Let $x$ be a negative real number and $0<\alpha <1$, I would like to know why ${(x)}^{\alpha }$ is not a negative real number.
For example wolfram alpha shows that $$ {(-5)}^{0.33 }=0.856097+1.47919i $$ but it's not $-1.70906$.
My question:
When is it true that
$$ {(x)}^{\alpha }=-{(x)}^{\alpha}, $$ for $x<0$ and $0<\alpha <1$ ?
$(x)^\alpha=-(x)^\alpha$ does not make sense since this implies that $x^\alpha=0$. You are probably asking if $(x)^\alpha=-(-x)^\alpha$ is true in general for $x<0$ and $0<\alpha<1$.
The answer is NO.
For $x<0$ and $0<\alpha<1$, one has to refers to complex analysis in order to make sense of $x^\alpha$. If $\alpha=\frac{n}{m}$ for some integers $m$ and $n$, then essentially you need to know the $m$-th root of unity.
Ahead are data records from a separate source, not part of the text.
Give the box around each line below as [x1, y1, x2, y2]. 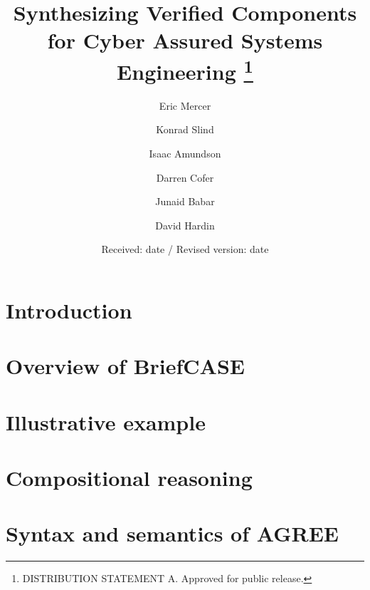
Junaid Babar [155, 194, 215, 209]
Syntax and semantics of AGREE [6, 519, 339, 548]
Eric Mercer [159, 98, 211, 113]
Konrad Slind [156, 122, 214, 137]
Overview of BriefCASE [6, 351, 245, 381]
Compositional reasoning [6, 463, 253, 492]
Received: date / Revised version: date [101, 242, 269, 257]
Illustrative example [6, 407, 206, 436]

If otherwise $\alpha$ is irrational, then $$ x^\alpha:=e^{\alpha\log x} $$ and the right hand side is a long story.
[Added:] $x^\alpha=-(-x)^\alpha$ for $x<0$ and $0<\alpha<1$ could be true if one stricts oneself to the real setting and further assumes that $\alpha=\dfrac{1}{m}$ where $m$ is an odd interger. For instance, you do have $$ (-2)^{1/3}=-(2)^{1/3} $$ where $y=(-2)^{1/3}$ is defined as a real number such that $y^3=-2$.